_Task requirements:_ Down to the last line, print the data that follows exactly, without its pictures.

* * * * *

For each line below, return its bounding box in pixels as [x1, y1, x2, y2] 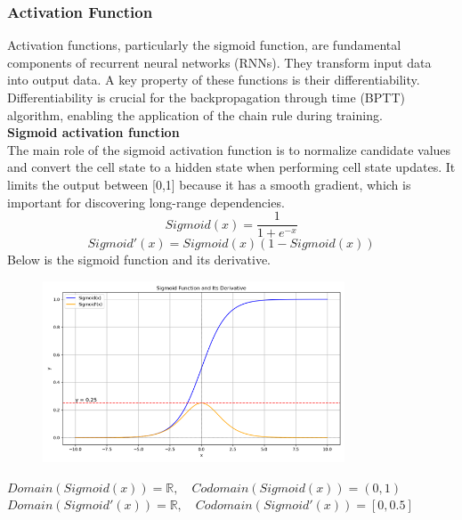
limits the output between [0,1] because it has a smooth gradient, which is [7, 175, 411, 193]
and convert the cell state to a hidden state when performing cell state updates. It [7, 158, 456, 176]
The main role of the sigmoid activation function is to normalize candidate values [7, 140, 451, 158]
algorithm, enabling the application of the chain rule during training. [7, 105, 383, 124]
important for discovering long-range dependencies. [7, 192, 285, 211]
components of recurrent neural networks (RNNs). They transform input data [7, 53, 432, 71]
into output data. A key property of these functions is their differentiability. [7, 70, 420, 89]
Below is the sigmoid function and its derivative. [7, 250, 272, 269]

* * * * *

_Answer to the exercise:_
For each line below, return its bounding box in pixels as [x1, y1, x2, y2] 
limits the output between [0,1] because it has a smooth gradient, which is [7, 175, 411, 193]
and convert the cell state to a hidden state when performing cell state updates. It [7, 158, 456, 176]
The main role of the sigmoid activation function is to normalize candidate values [7, 140, 451, 158]
algorithm, enabling the application of the chain rule during training. [7, 105, 383, 124]
important for discovering long-range dependencies. [7, 192, 285, 211]
components of recurrent neural networks (RNNs). They transform input data [7, 53, 432, 71]
into output data. A key property of these functions is their differentiability. [7, 70, 420, 89]
Below is the sigmoid function and its derivative. [7, 250, 272, 269]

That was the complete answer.